Assignment: The lines below that include "block" are to be found and copied.

═══

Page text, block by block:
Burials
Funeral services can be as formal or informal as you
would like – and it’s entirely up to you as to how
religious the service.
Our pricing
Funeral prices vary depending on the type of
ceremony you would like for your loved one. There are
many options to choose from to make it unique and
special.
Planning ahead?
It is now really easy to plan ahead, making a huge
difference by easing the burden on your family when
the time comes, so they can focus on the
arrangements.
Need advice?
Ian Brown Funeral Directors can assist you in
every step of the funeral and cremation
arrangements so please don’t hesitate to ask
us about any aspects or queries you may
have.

═══

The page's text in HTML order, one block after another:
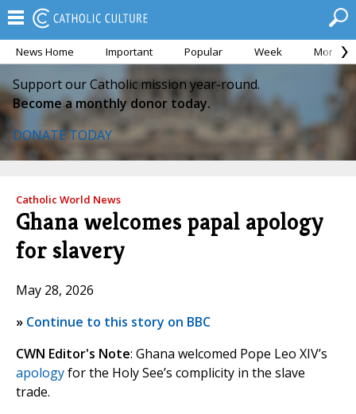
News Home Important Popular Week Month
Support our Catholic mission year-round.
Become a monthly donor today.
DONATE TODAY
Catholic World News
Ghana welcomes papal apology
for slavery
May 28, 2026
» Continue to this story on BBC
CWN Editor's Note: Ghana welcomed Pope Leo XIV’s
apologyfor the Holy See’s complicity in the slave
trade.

═══

Response:
Page text, block by block:
The page's text in HTML order, one block after another:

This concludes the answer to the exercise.